Second Prize Winner Marc Blanchard is an emerging actor, writer, and arts teacher from London, Ontario. Based in Toronto, he holds a BFA with honours from the Ryerson Theatre School. As an actor, Marc originated the role of Henri in the English Language premiere of Liv Stein with Canadian Stage. As a writer, he wrote and conceived the full-length piece Giving Up the Ghost as part of the 2016 Ryerson New Voices Festival, curated by Sheldon Rosen. His play Worm won first prize in the Ottawa Little Theatre 2018 National Playwriting Competition.

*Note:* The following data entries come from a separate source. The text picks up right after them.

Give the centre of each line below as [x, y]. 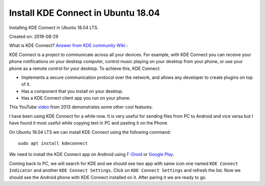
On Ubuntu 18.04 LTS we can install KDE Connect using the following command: [90, 132]
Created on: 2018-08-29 [34, 36]
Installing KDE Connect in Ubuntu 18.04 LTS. [54, 28]
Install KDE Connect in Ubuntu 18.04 [85, 13]
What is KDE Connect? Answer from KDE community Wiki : [68, 46]
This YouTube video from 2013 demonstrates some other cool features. [81, 107]
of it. [26, 84]
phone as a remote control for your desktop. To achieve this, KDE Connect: [85, 68]
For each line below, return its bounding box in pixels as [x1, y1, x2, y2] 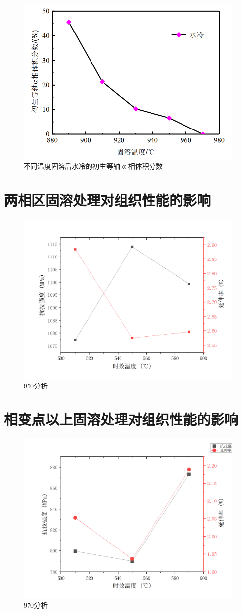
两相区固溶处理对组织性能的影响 [4, 190, 211, 210]
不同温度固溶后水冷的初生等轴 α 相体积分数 [24, 161, 163, 171]
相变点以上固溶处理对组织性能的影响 [4, 409, 239, 429]

In addition to acting and writing, Marc often co-produces work with fellow creator and Ryerson alumni Scott Kuipers under the name Sock Monkey.
The judges for this year’s competition were Rona Waddington, Jennifer Wise, Nick Hanson, Charlotte Gowdy, Daniel David Moses.
The judges for the final round were Marjorie Chan and Richard Willis.
To find out more about the Voaden Prize, its sponsorship partners, and how you can attend the staged reading of The Defence, visit the DAN School of Drama and Music website at www.sdm.queensu.ca and Kingston WritersFest at www.kingstonwritersfest.ca.
This biennial nation-wide open competition, named to honor the Canadian pioneer playwright Herman Voaden, is judged “blind”. The judges select the Winners and Honorable Mentions without knowing the names of the playwrights.
Herman Voaden (1903-1991), Canadian playwright, director and theatrical innovator, was a lifelong champion of Canadian culture.
The competition is made possible by a generous bequest from Mr. Voaden’s estate. The award is dedicated to his memory and honors his goals to develop a distinctively Canadian art of the theatre and to encourage the writing of Canadian drama.